- **What is needed**
Your answer must be every line of the data that contains "used".
Source material Block Start
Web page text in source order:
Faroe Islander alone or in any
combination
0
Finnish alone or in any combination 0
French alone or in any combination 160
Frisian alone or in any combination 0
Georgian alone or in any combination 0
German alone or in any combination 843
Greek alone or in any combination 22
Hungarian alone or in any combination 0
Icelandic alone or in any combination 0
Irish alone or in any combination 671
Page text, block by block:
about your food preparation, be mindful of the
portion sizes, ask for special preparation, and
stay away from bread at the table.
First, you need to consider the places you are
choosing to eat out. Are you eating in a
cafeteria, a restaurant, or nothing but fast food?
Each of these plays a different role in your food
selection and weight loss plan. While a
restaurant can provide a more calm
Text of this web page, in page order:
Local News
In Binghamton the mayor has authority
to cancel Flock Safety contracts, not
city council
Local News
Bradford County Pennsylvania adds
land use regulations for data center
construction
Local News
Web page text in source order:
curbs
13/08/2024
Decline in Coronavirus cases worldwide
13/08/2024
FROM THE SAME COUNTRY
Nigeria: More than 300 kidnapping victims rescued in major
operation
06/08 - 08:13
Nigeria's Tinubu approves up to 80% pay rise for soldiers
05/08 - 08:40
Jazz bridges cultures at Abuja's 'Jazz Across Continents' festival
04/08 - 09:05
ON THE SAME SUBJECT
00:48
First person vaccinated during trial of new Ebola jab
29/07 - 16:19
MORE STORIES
Source material Block End
Source material Block Start
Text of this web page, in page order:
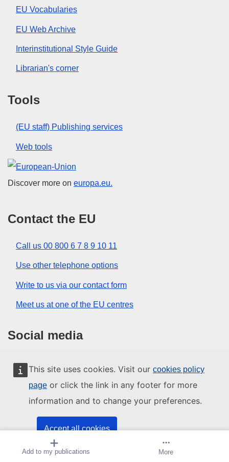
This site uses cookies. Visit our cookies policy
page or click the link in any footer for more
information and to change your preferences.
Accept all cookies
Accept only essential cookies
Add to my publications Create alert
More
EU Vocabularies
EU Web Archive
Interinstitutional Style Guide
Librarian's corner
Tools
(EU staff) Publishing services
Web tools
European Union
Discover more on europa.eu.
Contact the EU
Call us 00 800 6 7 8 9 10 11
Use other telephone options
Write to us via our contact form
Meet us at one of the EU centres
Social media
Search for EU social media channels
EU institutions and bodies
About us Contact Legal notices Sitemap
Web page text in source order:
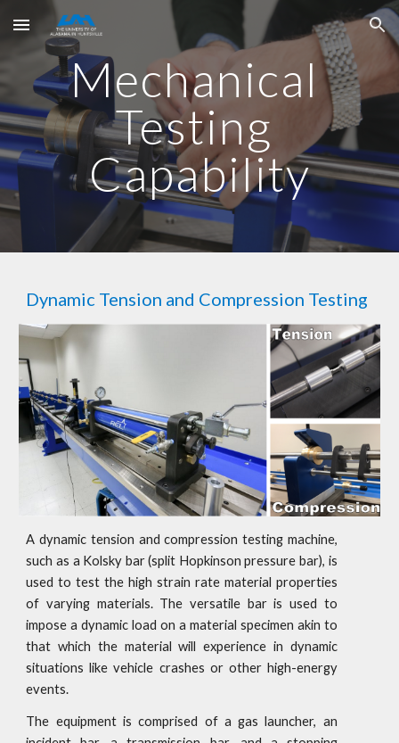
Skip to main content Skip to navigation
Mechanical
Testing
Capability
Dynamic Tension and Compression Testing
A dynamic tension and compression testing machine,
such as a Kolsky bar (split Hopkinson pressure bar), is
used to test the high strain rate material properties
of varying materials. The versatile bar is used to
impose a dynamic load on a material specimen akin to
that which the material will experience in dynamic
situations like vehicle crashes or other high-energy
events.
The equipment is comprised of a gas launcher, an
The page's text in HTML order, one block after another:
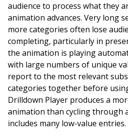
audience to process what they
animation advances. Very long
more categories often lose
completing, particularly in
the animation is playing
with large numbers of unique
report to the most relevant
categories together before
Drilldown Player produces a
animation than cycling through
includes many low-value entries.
Source material Block End
- **Response**
used to test the high strain rate material properties
of varying materials. The versatile bar is used to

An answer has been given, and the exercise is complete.